Try it: Under this line are records; the part from the line containing "corresponding pull request" through the line containing "beschriebener Algorithmus ermöglicht" should be repeated exactly. Please exclude pictures.

The data:
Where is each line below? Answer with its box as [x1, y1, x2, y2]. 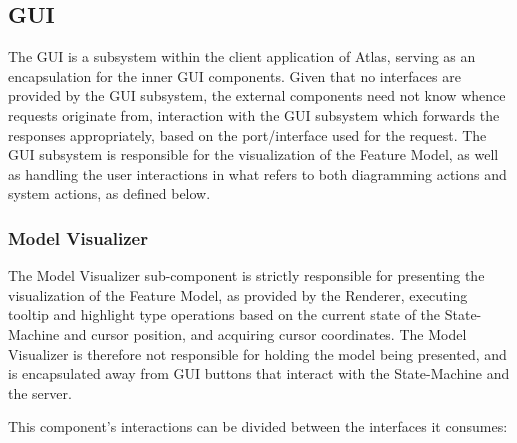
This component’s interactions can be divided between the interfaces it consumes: [8, 416, 508, 437]
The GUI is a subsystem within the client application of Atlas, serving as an [8, 46, 476, 67]
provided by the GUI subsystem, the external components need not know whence [8, 85, 506, 106]
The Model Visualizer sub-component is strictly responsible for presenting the [8, 265, 485, 286]
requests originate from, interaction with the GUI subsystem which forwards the [8, 104, 500, 125]
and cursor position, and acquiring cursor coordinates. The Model [63, 323, 467, 344]
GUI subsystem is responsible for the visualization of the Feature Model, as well [8, 144, 499, 165]
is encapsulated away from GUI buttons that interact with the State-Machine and [8, 363, 510, 384]
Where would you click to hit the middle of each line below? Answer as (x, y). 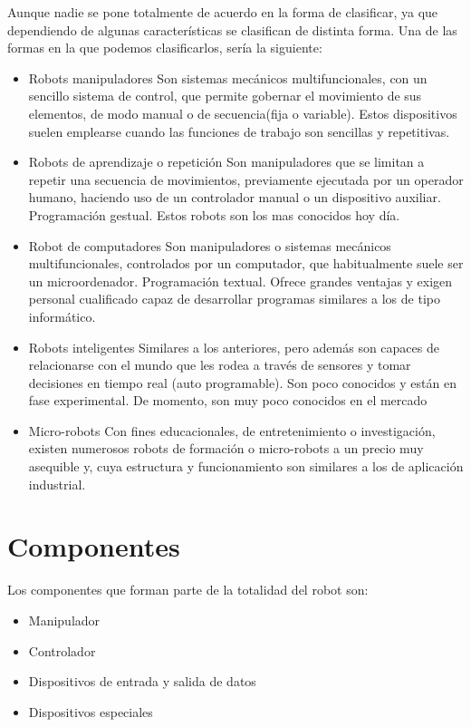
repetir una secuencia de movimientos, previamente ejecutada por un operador (246, 179)
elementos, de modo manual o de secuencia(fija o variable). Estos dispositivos (243, 113)
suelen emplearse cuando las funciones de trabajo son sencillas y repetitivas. (239, 131)
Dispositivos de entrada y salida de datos (142, 681)
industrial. (57, 484)
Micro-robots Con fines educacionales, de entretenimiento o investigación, (232, 430)
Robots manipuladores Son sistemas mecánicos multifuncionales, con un (228, 78)
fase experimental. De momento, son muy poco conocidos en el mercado (228, 400)
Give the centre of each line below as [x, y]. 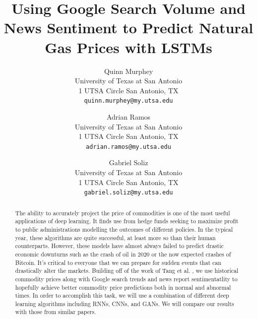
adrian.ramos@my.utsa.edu [128, 147]
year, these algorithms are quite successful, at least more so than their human [115, 237]
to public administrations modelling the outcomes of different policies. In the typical [124, 229]
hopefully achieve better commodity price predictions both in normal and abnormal [123, 287]
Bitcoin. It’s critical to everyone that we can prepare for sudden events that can [118, 262]
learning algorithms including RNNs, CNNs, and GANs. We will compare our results [125, 303]
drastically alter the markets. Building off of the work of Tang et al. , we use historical [127, 271]
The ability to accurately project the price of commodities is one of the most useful [123, 213]
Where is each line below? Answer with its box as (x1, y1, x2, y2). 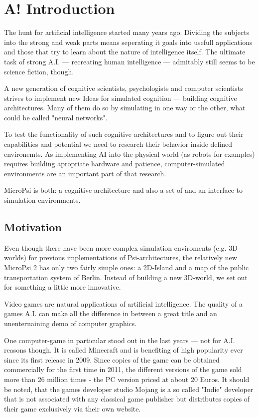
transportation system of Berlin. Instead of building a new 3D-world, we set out (4, 272, 248, 282)
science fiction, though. (4, 66, 74, 76)
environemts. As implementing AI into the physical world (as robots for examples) (4, 148, 255, 159)
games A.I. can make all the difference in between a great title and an (4, 308, 217, 319)
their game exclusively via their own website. (4, 403, 141, 414)
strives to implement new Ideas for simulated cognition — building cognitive (4, 92, 237, 103)
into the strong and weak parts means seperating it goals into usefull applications (4, 36, 253, 47)
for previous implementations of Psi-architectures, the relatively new (28, 252, 237, 263)
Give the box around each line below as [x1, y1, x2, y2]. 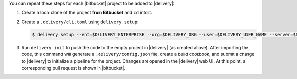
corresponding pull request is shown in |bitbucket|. [21, 65, 126, 71]
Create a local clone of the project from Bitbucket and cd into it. [21, 10, 153, 16]
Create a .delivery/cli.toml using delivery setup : [21, 19, 139, 25]
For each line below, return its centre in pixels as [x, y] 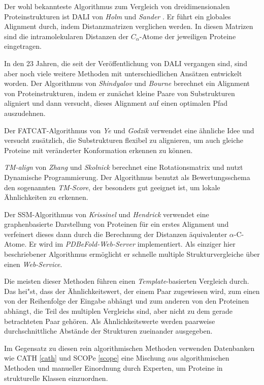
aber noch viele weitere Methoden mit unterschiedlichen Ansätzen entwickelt [123, 73]
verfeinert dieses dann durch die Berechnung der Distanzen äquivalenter [116, 234]
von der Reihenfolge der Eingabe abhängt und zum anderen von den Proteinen [127, 301]
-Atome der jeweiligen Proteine [188, 36]
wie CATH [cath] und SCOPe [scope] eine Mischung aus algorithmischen [117, 358]
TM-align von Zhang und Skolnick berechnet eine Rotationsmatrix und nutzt [124, 167]
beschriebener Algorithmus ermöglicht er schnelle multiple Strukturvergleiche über [132, 254]
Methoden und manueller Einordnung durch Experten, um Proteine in [113, 368]
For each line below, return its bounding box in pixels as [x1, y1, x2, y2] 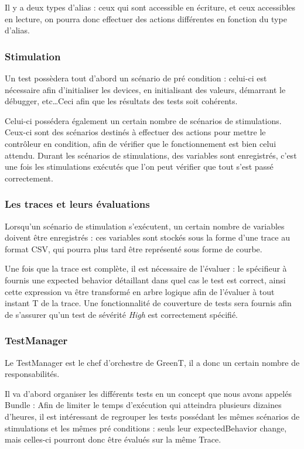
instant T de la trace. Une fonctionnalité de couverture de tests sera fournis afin [5, 297, 292, 309]
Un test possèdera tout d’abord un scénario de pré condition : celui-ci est [5, 72, 267, 84]
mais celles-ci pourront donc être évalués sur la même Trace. [5, 433, 221, 445]
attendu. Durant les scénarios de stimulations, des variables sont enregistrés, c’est [5, 149, 297, 161]
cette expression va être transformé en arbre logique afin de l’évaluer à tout [5, 285, 275, 297]
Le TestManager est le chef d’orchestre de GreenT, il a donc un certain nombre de [5, 356, 300, 368]
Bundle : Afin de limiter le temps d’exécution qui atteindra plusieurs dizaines [5, 399, 282, 411]
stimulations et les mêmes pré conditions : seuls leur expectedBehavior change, [5, 421, 287, 434]
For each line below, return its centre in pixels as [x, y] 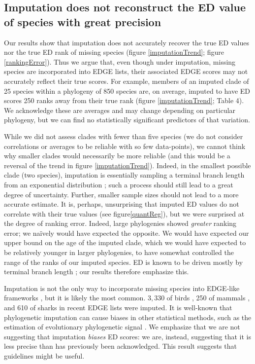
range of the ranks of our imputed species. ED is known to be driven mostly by [124, 262]
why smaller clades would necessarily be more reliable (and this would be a [117, 156]
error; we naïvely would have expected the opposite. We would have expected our [127, 233]
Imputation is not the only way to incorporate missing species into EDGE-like [122, 288]
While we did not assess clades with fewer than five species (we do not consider [124, 136]
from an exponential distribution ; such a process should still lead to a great [119, 184]
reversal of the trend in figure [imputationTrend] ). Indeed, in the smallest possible [127, 165]
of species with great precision [83, 21]
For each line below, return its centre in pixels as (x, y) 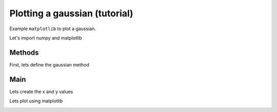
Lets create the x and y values (41, 92)
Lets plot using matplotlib (36, 101)
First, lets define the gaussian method (50, 64)
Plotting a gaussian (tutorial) (71, 13)
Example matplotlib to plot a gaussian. (53, 29)
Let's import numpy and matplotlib (46, 38)
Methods (24, 52)
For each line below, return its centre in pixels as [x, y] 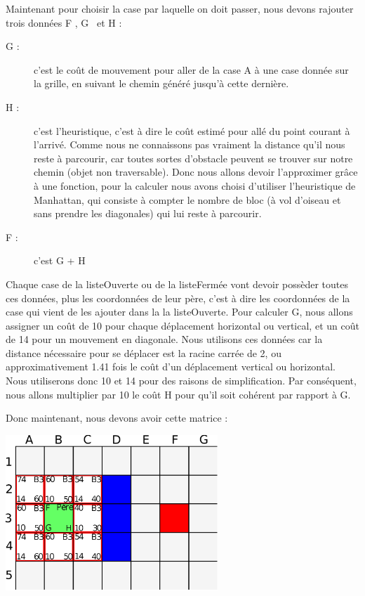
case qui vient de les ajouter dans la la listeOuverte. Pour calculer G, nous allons [179, 312]
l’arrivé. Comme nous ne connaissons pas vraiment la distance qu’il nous [190, 144]
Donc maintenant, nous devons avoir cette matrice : [117, 418]
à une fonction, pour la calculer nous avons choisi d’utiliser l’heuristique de [195, 185]
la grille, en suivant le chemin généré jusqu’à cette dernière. [161, 83]
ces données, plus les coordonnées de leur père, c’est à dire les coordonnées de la [178, 298]
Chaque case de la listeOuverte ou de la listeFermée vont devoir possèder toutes [177, 284]
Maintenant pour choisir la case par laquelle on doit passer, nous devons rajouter [180, 8]
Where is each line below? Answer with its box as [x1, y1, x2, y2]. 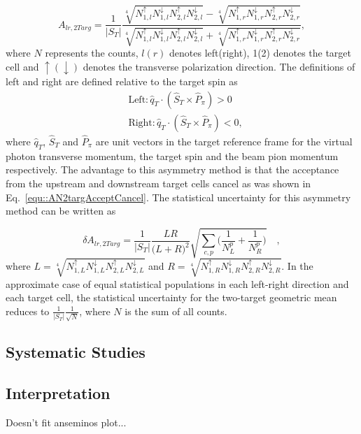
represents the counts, [45, 45, 139, 59]
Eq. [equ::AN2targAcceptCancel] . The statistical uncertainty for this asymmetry [6, 189, 351, 204]
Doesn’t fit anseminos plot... [6, 414, 127, 429]
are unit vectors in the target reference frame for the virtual [95, 133, 353, 148]
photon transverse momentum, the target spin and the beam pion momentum [6, 148, 339, 163]
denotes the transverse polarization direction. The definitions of [83, 59, 355, 73]
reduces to [6, 303, 50, 318]
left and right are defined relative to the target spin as [6, 74, 238, 89]
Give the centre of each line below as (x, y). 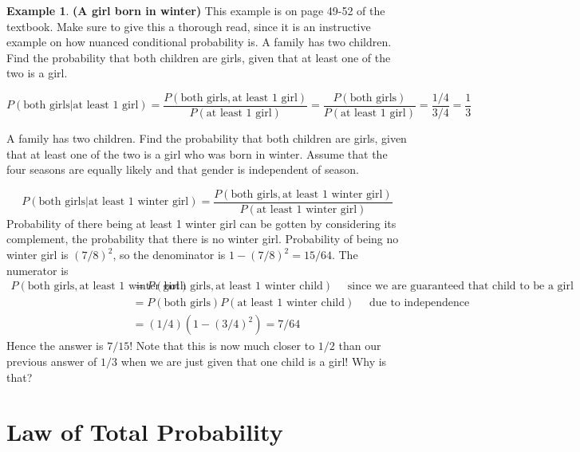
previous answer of (52, 361)
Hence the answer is (55, 346)
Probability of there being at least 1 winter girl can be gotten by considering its (201, 223)
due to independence (419, 303)
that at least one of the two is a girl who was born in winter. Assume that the (197, 153)
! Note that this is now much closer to (222, 346)
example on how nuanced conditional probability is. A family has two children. (199, 42)
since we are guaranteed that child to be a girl (460, 287)
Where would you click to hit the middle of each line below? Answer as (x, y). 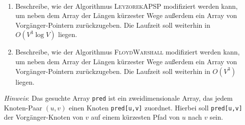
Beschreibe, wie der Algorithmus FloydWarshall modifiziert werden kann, (128, 52)
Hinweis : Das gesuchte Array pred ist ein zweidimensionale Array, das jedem (118, 98)
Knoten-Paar (23, 107)
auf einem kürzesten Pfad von (135, 117)
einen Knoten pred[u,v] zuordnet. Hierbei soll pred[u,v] (156, 107)
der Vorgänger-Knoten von (44, 117)
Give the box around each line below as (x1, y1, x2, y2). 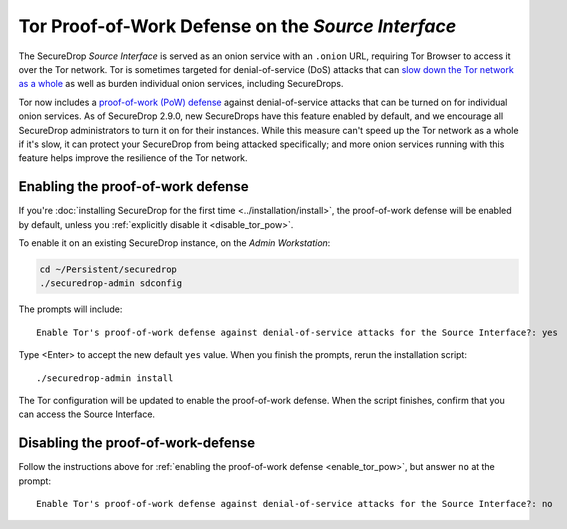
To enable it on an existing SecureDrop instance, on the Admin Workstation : (18, 236, 331, 249)
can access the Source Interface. (18, 408, 155, 420)
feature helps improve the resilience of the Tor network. (18, 152, 249, 164)
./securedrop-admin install (36, 372, 174, 384)
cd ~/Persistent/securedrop (39, 263, 177, 275)
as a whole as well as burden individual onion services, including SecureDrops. (18, 78, 344, 90)
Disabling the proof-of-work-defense (18, 435, 256, 452)
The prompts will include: (18, 303, 123, 315)
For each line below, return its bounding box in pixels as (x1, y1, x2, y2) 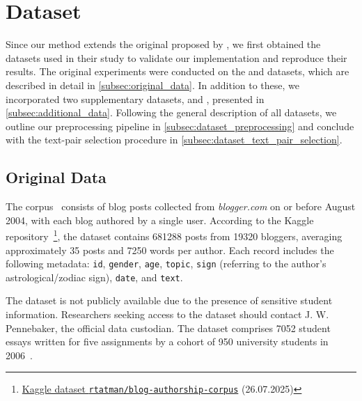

Response box:
corresponding pull request is shown in |bitbucket|. [21, 65, 126, 71]
Create a local clone of the project from Bitbucket and cd into it. [21, 10, 153, 16]
Create a .delivery/cli.toml using delivery setup : [21, 19, 139, 25]
For each line below, return its centre in pixels as [x, y] 
aber noch viele weitere Methoden mit unterschiedlichen Ansätzen entwickelt [123, 73]
verfeinert dieses dann durch die Berechnung der Distanzen äquivalenter [116, 234]
von der Reihenfolge der Eingabe abhängt und zum anderen von den Proteinen [127, 301]
-Atome der jeweiligen Proteine [188, 36]
wie CATH [cath] und SCOPe [scope] eine Mischung aus algorithmischen [117, 358]
TM-align von Zhang und Skolnick berechnet eine Rotationsmatrix und nutzt [124, 167]
beschriebener Algorithmus ermöglicht er schnelle multiple Strukturvergleiche über [132, 254]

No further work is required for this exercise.